One of four congressional sponsors of the ENCRYPT Act of 2016, which would preempt state and local laws banning encryption on smartphones, cut her teeth in mobile communications for Microsoft.
U.S. Rep. Suzan DelBene (D-Wash.) worked as vice president of mobile communications at Microsoft from 2004 to 2007. That was her second stint at Microsoft; her first was from 1989 to 1998 after receiving an MBA when she worked on Windows 95, email and embedded systems. In between, she helped start Drugstore.com.
Her tech background is likely to come in handy in the upcoming encryption debate. The ENCRYPT (Ensuring National Constitutional Rights for Your Private Telecommunications) Act, introduced this week, is designed to ensure a uniform national policy for encryption technology.
DelBene and the bill's co-sponsors -- Reps. Ted W. Lieu (D-Calif.), Blake Farenthold (R-Texas) and Mike Bishop (R-Mich.) -- fear that a patchwork of state and local laws could be chaotic and disrupt interstate commerce. Two bills under consideration in California and New York would require manufacturers of encrypted smartphones to enable decryption of data on phones made after 2017.
ENCRYPT "has a good chance of becoming law," DelBene said via email. That's partly because it "sets out the principle that laws on encryption are a national issue requiring policies from the federal government, not a piecemeal approach from the states."
There are already deep divisions in Congress and between federal officials and privacy advocates over whether tech firms like Apple and Google should be forced find a way to decrypt smartphone data -- even when the encryption is disk-level hardened and passcodes are known only by users, not stored where a vendor can retrieve the data readily.
"No matter where you stand on whether there should be backdoors in devices for law enforcement to access personal information, you should be able to support this bill, because a patchwork of state laws on encryption will not make us safer -- it would actually weaken our national security," DelBene added.
The congresswoman said she often hears from constituents who are concerned about privacy. "Many are surprised to learn that some of their electronic communications aren't subject to the same warrant standard [requiring a judge's signature based on probable cause] as a piece of paper in a filing drawer," she said. "America's most basic electronic privacy laws are woefully out of date. As we consider increasingly complex questions in the digital age, I'm committed to ensuring my constituent's privacy is protected in the manner the Fourth Amendment requires."
The Fourth Amendment, which prohibits unreasonable searches and seizures without a judge's warrant, has become the lodestone for all types of electronic privacy matters. There are at least two major cases before the federal courts based on the amendment's privacy protections, but Congress appears primed to act as well.
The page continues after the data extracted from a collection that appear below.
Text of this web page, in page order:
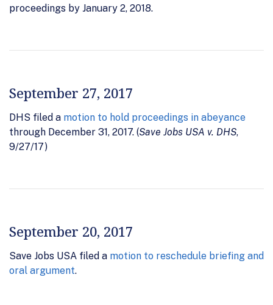
proceedings by January 2, 2018.
September 27, 2017
DHS filed a motion to hold proceedings in abeyance
through December 31, 2017. (Save Jobs USA v. DHS,
9/27/17)
September 20, 2017
Save Jobs USA filed a motion to reschedule briefing and
oral argument.

In addition to ENCRYPT, Senate Intelligence Committee Chairman Richard Burr (R-N.C.) and Sen. Dianne Feinstein (D-Calif.) are still working on a bill to guarantee law enforcement access to encrypted data. Meanwhile, Sen. Mark Warner (D-Va.) and House Homeland Security Chairman Michael McCaul (R-Texas) are drafting legislation to create a commission to study U.S. encryption policies and practices.
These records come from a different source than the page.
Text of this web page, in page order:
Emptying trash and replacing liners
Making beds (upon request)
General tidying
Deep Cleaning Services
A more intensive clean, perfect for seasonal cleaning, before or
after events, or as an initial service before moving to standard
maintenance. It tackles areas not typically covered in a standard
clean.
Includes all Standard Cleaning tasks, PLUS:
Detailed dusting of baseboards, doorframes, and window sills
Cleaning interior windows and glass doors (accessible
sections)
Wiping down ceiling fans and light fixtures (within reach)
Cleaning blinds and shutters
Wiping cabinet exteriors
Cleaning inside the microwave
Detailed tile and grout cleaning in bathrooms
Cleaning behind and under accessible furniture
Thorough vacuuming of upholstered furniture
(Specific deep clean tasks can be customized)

A Burr/Feinstein bill would undoubtedly ignite more fireworks than passing ENCRYPT. DelBene said such proposals, which require companies to break encryption, "will not make us more secure. They will just give bad actors more targets to exploit."
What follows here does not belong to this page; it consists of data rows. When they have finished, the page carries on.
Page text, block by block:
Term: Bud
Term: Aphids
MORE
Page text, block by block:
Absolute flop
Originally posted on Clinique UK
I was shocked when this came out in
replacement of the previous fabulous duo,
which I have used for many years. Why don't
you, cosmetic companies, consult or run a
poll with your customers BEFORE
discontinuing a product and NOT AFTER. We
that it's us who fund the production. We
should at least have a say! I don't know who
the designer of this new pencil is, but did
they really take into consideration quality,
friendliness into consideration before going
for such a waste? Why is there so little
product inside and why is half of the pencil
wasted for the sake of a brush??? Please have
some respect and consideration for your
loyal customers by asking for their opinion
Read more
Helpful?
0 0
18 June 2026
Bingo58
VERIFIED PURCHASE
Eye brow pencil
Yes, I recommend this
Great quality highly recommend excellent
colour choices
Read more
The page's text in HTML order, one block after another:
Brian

Congress can "find a balance between preserving one's right to privacy and protecting our national security," she said.
DelBene suggested she favors the commission concept from McCaul and Warner. "Lawmakers, industry leaders, privacy advocates, security experts and law enforcement need to come together to ensure we're doing everything we can to protect our national security in a responsible way," she said.
"As someone with a long career in the technology industry and as an entrepreneur, I know firsthand how quickly technologies have developed to become critical to our daily lives," DelBene said. "Policymakers need to be more engaged and informed on how technology works. For example, requiring companies to weaken devices with backdoors means opening up innocent Americans' personal information to bad actors and hackers who would love nothing more than to have easier access."